I have seen 2 problems so far, but they do not seem to be related:

  • indent is performed using continuationIndentWidth, while I think IndentWidth may be more appropriate
  • When force-wrapping due to comma, all the content may be merged afterwards, leading to some strange layout. In this case, I think it should either not merge the content at all, or merge the braces as well:
static int types[] = {
    0, 1, 2
};

But I would need some feedback:

  • Would this be an interesting improvement?
  • Should this come with an option, or should this be the new behavior?
  • Any case in particular you think will break?
  • Technically, is this the right approach, or should I introduce a new TokenType and try to determine it in TokenAnnotator? This may help factorize some code from TokenAnnotator (which adds the forced line breaks) and ContinuationIndenter (which prevents BinPacking) and possibly UnwrappedLineFormatter (to fix the issue where the items get merged but not the braces)
  • Should I also update TokenAnalyser to force wrap around the braces after assignment, like what happens when there is a comma at the end?
lib/Format/ContinuationIndenter.cpp
1007 ↗(On Diff #102670)

I don't really understand what this "TT_ArrayInitializerLSquare" case is...

Typz edited the summary of this revision. (Show Details)Jun 15 2017, 7:31 AM

Some people write

auto x = std::map<int, std::string>{
    { 0, "foo fjakfjaklf kljj" },
    { 1, "bar fjakfjaklf kljj" },
    { 2, "stuff fjakfjaklf kljj" },
};
Typz added a comment.Jun 15 2017, 7:44 AM

Some people write

auto x = std::map<int, std::string>{
    { 0, "foo fjakfjaklf kljj" },
    { 1, "bar fjakfjaklf kljj" },
    { 2, "stuff fjakfjaklf kljj" },
};

This case (and other way std::map<> x =) actually already worked, as long it ends with a comma: I suppose the braces at the beginning of each item already caused a line-break.

djasper edited edge metadata.Jun 15 2017, 8:12 AM

I am fine not bin-packing when the last element has a trailing comma.
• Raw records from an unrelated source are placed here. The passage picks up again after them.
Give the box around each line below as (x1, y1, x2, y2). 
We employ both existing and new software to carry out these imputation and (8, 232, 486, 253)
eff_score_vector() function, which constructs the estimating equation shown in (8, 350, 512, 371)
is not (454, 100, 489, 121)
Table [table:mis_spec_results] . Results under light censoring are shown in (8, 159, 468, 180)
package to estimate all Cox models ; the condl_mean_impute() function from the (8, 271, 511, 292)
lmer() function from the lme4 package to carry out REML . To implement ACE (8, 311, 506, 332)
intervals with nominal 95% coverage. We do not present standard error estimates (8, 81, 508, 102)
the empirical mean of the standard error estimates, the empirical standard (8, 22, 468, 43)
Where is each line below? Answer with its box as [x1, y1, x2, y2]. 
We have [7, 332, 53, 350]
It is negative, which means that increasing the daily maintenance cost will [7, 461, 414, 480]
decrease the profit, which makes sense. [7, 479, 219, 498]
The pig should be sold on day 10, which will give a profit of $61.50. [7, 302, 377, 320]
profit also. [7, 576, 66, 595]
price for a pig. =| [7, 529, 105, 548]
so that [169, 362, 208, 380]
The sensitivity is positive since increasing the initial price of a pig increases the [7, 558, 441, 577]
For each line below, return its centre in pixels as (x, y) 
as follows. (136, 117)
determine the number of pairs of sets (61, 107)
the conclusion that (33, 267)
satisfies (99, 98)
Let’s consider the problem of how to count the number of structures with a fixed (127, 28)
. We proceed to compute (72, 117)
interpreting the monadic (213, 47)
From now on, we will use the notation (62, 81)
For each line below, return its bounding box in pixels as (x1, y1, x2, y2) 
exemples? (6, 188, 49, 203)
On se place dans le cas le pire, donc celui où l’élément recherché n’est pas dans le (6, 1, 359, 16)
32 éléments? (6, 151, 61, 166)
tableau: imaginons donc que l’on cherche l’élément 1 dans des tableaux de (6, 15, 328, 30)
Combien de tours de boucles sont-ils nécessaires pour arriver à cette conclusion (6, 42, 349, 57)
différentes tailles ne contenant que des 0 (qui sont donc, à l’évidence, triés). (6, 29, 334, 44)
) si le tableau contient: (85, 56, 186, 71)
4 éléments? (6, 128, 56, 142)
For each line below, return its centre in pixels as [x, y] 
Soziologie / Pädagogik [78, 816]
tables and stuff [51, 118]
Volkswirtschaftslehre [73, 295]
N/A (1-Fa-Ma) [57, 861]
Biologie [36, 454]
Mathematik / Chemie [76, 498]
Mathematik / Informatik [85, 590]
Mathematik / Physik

But lets not special case assignments.

Typz updated this revision to Diff 102672.Jun 15 2017, 8:13 AM

fix unit tests

Typz updated this revision to Diff 102808.Jun 16 2017, 5:26 AM
Typz marked an inline comment as done.

remove special case after assignment

Typz updated this revision to Diff 102809.Jun 16 2017, 5:27 AM

fix indent

Typz updated this revision to Diff 103056.EditedJun 19 2017, 8:51 AM

Fix case where the content fits on a line, by wrapping after each comma, like this:

static int types[] = {
        0,
        1,
        2,
};
Typz updated this revision to Diff 103057.Jun 19 2017, 9:04 AM

Fix indentation

djasper accepted this revision.Jun 25 2017, 11:09 PM

Looks good. Thank you!

This revision is now accepted and ready to land.Jun 25 2017, 11:09 PM
This revision was automatically updated to reflect the committed changes.